QRecently my mother was admitted to a rest home. She was assessed as needing hospital level care, for which she must pay $4,400 per month.

This monthly amount is payable until the value of her assets falls below $219,889, at which time she will be entitled to the residential care subsidy, although she will no longer receive New Zealand Superannuation.

This whole situation came as a surprise. It seems we should have planned for this eventuality many years previously.

Some of our friends have had their lawyers draw up trusts to which assets have been transferred over several years, thus reducing their assets below the threshold. Their lawyers have assured them that they will receive the residential care subsidy.

However, it seems that perhaps the rules relating to trusts have changed recently and they may no longer guarantee entitlement to the subsidy. I wonder if you can clarify the situation please.

AI’m sure you’re not the only ones unaware of this situation. Other readers might also want to learn about it.

The Ministry of Social Development confirms that “To be eligible for a Residential Care Subsidy single people must have assets equal to or below the allowable limit of $219,889.”

However, it’s not quite the end of NZ Super for your Mum.

“New Zealand Superannuation continues to be paid where a client has been needs assessed as requiring long-term residential care in a hospital or rest home indefinitely,” says a MSD spokesperson. “The majority of the NZ Superannuation payment is paid to the rest home towards the cost of care. The client is able to retain a portion of their NZ Superannuation to purchase items for their personal needs. For example, shampoo, magazines and postage stamps.

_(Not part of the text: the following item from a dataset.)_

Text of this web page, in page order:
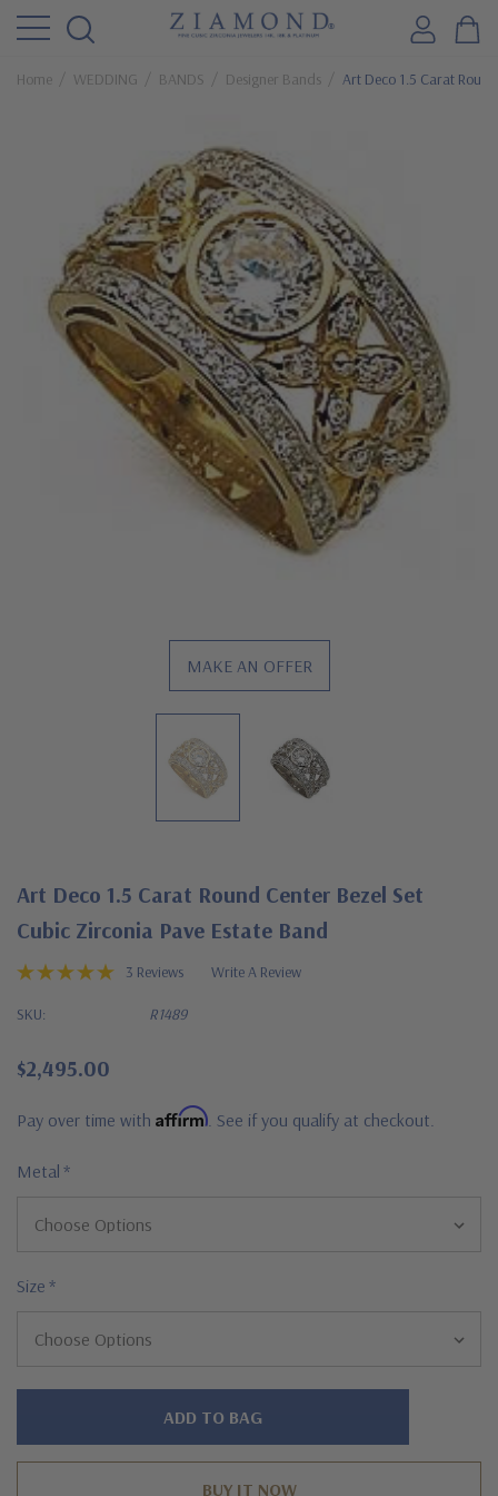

“This is referred to as the ‘Personal Allowance’. As at 1 April 2016, the rate of personal allowance is $86.90 per fortnight.”

I understand why you’re unhappy with the situation. Perhaps it means that your inheritance is being eroded away. That’s hard to take.

But at least the allowable limit is much higher than it used to be. And it’s difficult to argue that taxpayers should cover the long-term residential care costs of someone who is reasonably well off.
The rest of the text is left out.